Gratitude, Silver-Linings & Cynicism

Do you roll your eyes when someone says to be grateful or to practice gratitude?

I know I definitely can. It can feel really patronizing, invalidating, condescending, generic, and so much more. Gratitude practices so often get used in a spiritually bypassing way that a lot of us just view them as fluff, so we don’t give them a second thought. Our cynical mind kicks in. Let’s talk about why.

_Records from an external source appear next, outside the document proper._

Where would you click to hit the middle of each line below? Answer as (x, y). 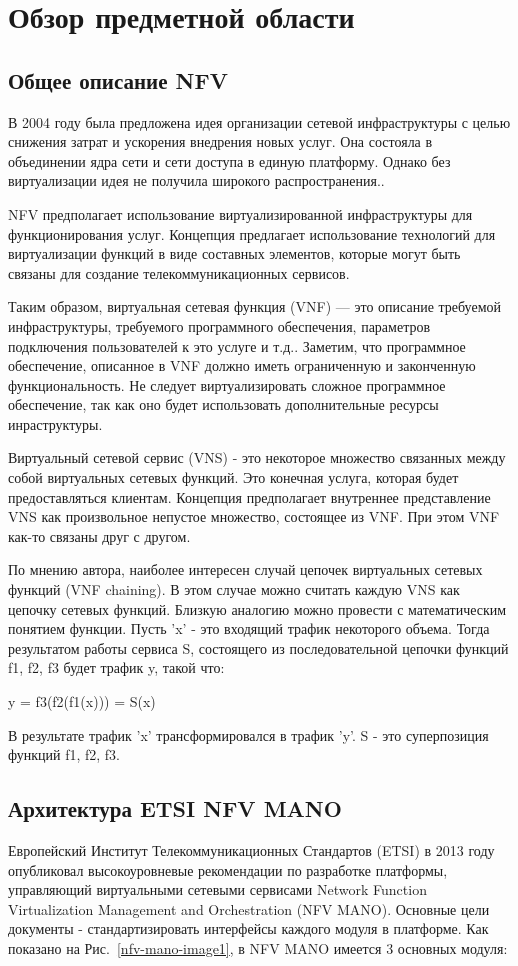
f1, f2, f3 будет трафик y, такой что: (116, 667)
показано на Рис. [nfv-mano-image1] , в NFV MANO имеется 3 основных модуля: (258, 947)
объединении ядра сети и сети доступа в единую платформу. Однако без (229, 160)
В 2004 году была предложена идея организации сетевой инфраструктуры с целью (259, 121)
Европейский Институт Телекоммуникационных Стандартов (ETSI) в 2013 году (251, 850)
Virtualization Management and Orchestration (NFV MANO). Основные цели (249, 908)
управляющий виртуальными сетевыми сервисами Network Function (217, 889)
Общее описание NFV (118, 79)
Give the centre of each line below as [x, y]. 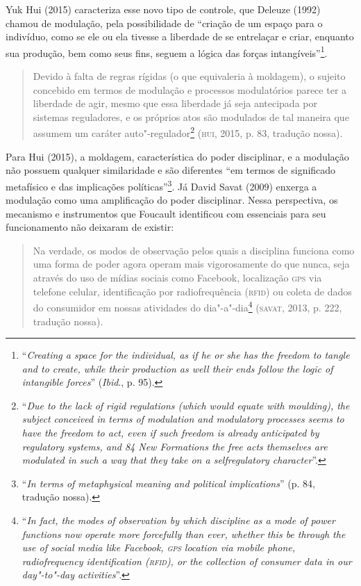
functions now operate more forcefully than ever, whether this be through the [184, 534]
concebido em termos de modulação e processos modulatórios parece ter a [190, 89]
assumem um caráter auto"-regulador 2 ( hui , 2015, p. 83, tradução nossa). [188, 132]
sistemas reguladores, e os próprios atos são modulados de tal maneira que [191, 116]
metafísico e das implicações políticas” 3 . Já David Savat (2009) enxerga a [161, 185]
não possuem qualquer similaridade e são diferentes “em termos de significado [171, 170]
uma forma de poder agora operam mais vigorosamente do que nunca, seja [191, 264]
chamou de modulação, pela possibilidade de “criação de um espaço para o [164, 23]
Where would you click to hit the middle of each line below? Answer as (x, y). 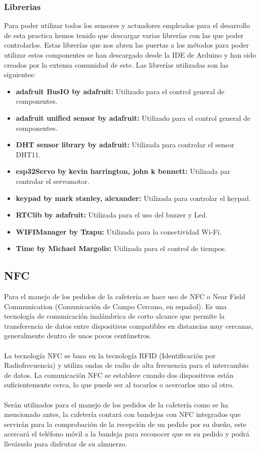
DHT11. (28, 154)
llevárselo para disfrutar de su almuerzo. (66, 444)
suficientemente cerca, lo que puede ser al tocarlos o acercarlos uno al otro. (119, 385)
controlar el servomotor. (52, 181)
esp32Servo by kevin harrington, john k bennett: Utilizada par (123, 171)
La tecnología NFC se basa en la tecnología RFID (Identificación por (110, 355)
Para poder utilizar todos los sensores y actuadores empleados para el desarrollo (127, 25)
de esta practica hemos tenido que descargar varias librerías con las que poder (124, 35)

We’ve all had that experience where we’re talking to a friend or family member about something that is tough, that we’re struggling with, that we’re upset about and they respond with the ‘silver lining’ of the situation. They tell you to look on the bright side, to be grateful that it’s not worse, etc. The toxic positivity rolls in.

You might be left feeling a few different ways:

  • like your feelings, emotions, and/or thoughts are completely invalid
  • shameful for not being grateful
  • like you have to explain your feelings or defend them so they see you are worthy of these feelings of discontentment
  • ultimately, a little unsafe, unseen, unheard, and unsupported

Now, while the intention of the person you’re talking to might be to help you ‘be positive,’ the impact is usually pretty far from that, and really just points to their inability to step into discomfort, to be present, and to let you feel the emotions that you feel. They might be inappropriately taking responsibility for managing your emotions for you; or they might just be trying to get you to stop talking. My point is, it’s not about you. Their response is 100% about them (even though it affects you). So, what do we do with that?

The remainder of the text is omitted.